### [TASK INSTRUCTIONS]
Repeat the lines beginning at the one with "reserved for future" and running to the end of the material, keeping the first and last of them, exactly as they appear.

---------- DATA FOR THIS TASK ----------

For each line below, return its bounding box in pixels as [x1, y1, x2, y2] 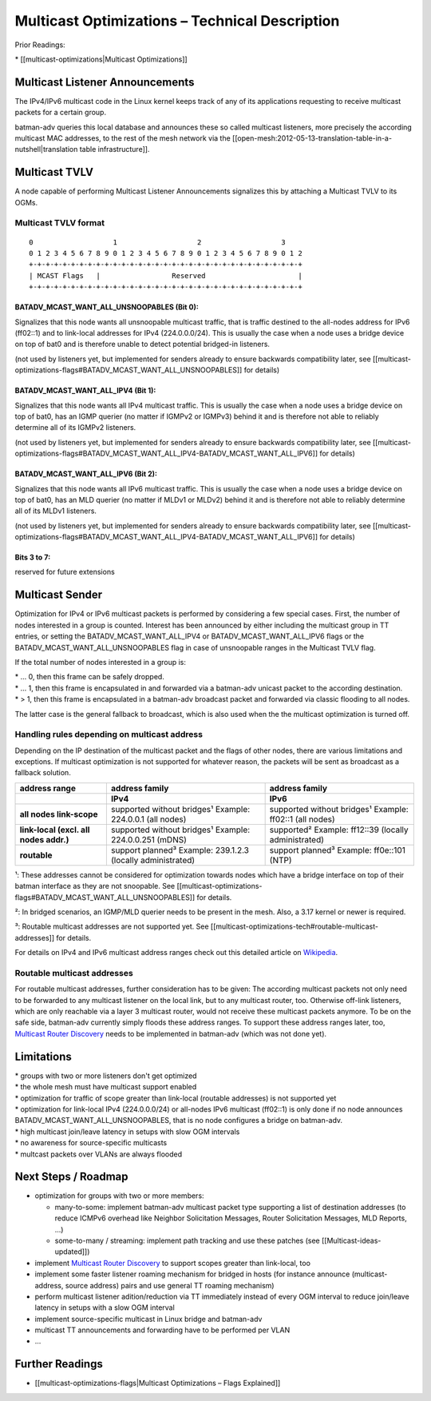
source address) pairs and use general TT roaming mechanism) [65, 1280, 275, 1290]
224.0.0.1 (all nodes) [110, 814, 187, 825]
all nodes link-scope [19, 808, 98, 819]
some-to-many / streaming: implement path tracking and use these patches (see [54, 1236, 321, 1245]
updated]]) [54, 1247, 90, 1256]
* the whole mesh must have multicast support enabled [14, 1082, 197, 1092]
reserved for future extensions [14, 567, 115, 577]
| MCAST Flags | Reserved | [29, 271, 302, 280]

----------

### [WRITTEN SOLUTION]
reserved for future extensions [14, 567, 115, 577]
| MCAST Flags | Reserved | [29, 271, 302, 280]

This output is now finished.